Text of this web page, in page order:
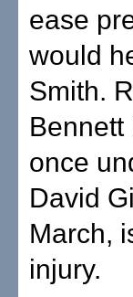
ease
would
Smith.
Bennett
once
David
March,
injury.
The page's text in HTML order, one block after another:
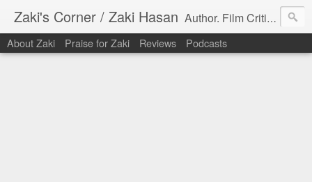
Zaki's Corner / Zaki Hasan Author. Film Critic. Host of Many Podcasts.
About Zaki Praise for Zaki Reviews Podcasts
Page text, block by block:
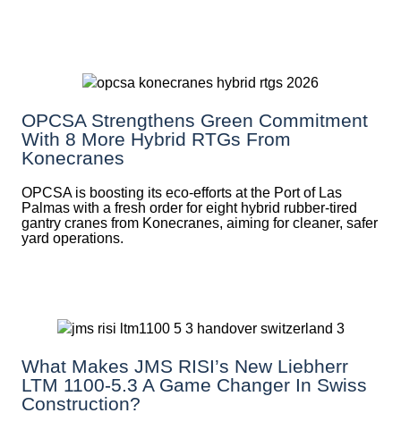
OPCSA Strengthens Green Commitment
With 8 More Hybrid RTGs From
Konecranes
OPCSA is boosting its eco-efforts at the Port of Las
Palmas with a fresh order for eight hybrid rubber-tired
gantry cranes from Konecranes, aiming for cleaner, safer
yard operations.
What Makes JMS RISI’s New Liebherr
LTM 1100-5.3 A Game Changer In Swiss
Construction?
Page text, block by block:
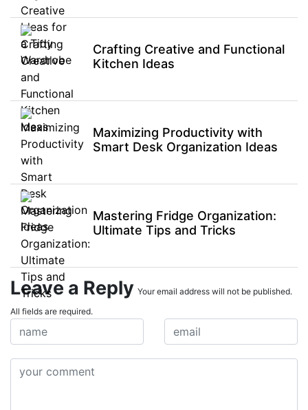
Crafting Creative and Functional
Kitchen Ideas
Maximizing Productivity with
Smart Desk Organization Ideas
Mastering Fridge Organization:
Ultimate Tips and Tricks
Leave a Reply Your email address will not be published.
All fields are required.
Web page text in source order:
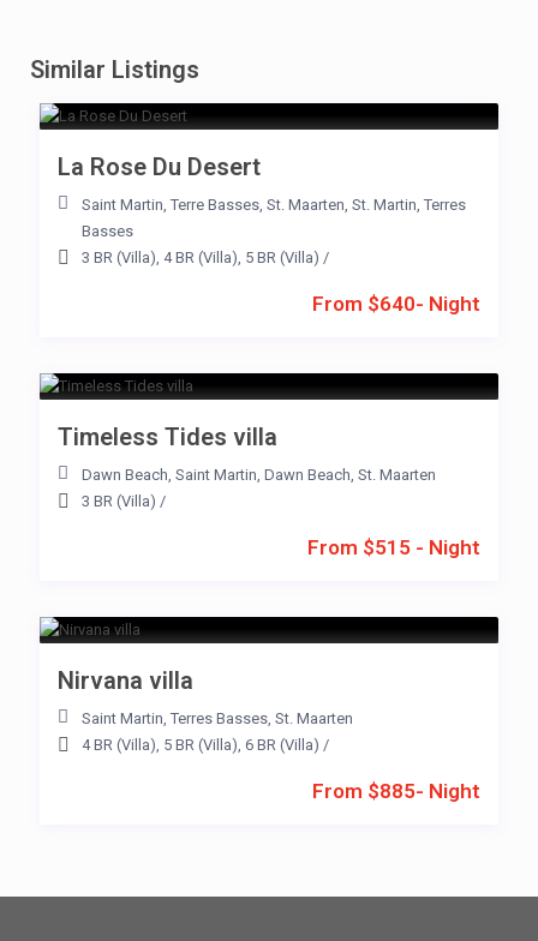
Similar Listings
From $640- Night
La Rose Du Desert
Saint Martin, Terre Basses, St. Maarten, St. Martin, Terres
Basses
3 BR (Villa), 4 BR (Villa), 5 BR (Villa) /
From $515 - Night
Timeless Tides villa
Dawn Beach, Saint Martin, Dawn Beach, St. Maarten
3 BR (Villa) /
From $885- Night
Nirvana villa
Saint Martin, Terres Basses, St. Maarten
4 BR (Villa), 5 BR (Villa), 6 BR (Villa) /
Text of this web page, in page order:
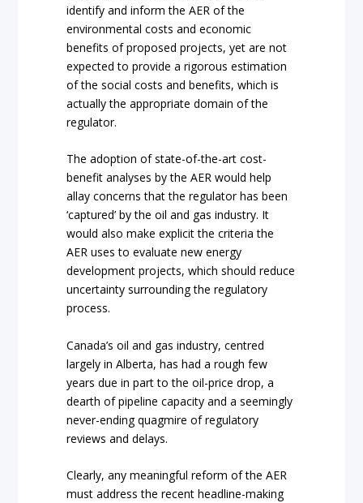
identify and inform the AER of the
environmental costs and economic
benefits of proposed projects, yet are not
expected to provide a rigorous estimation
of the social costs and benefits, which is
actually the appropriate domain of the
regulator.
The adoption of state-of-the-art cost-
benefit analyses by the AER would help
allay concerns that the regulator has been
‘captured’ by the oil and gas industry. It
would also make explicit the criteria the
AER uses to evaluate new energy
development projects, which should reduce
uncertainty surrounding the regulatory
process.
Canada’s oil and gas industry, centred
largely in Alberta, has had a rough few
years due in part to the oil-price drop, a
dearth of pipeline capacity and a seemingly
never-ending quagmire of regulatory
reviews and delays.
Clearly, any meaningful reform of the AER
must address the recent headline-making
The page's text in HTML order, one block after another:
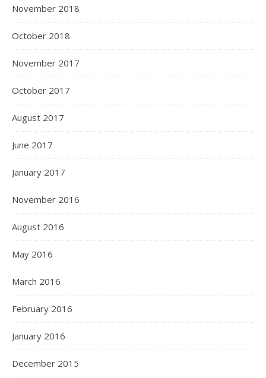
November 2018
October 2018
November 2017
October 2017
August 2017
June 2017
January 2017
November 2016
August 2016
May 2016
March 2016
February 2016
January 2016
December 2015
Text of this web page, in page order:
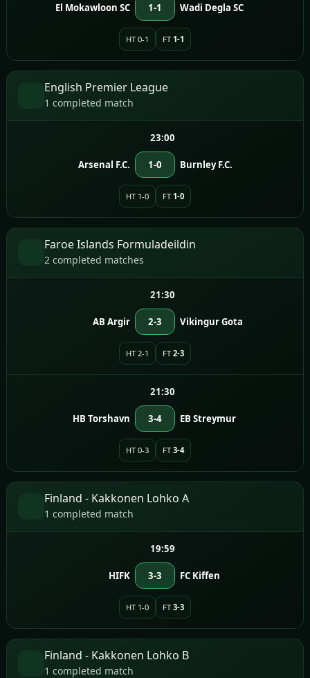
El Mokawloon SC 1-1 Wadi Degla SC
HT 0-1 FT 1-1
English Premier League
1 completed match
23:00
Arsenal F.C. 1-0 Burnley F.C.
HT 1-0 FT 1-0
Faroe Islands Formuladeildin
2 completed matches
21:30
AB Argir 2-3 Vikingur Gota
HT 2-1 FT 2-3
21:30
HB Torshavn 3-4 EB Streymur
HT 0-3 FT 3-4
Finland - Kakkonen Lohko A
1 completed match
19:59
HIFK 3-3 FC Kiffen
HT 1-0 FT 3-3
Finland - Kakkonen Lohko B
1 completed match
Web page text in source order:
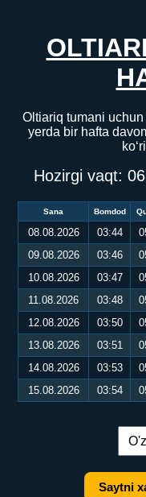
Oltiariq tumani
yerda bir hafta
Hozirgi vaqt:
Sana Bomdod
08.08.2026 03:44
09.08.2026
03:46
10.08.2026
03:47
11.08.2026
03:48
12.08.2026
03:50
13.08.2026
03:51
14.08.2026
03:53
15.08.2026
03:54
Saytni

→ **What you will do**: Set down again, exactly, every line above from the one with "Timeless Tides villa" down to the one with "November 2018", both ends included. No pictures, and nothing else.

→ **Response below**:
Timeless Tides villa
Dawn Beach, Saint Martin, Dawn Beach, St. Maarten
3 BR (Villa) /
From $885- Night
Nirvana villa
Saint Martin, Terres Basses, St. Maarten
4 BR (Villa), 5 BR (Villa), 6 BR (Villa) /
Text of this web page, in page order:
identify and inform the AER of the
environmental costs and economic
benefits of proposed projects, yet are not
expected to provide a rigorous estimation
of the social costs and benefits, which is
actually the appropriate domain of the
regulator.
The adoption of state-of-the-art cost-
benefit analyses by the AER would help
allay concerns that the regulator has been
‘captured’ by the oil and gas industry. It
would also make explicit the criteria the
AER uses to evaluate new energy
development projects, which should reduce
uncertainty surrounding the regulatory
process.
Canada’s oil and gas industry, centred
largely in Alberta, has had a rough few
years due in part to the oil-price drop, a
dearth of pipeline capacity and a seemingly
never-ending quagmire of regulatory
reviews and delays.
Clearly, any meaningful reform of the AER
must address the recent headline-making
The page's text in HTML order, one block after another:
November 2018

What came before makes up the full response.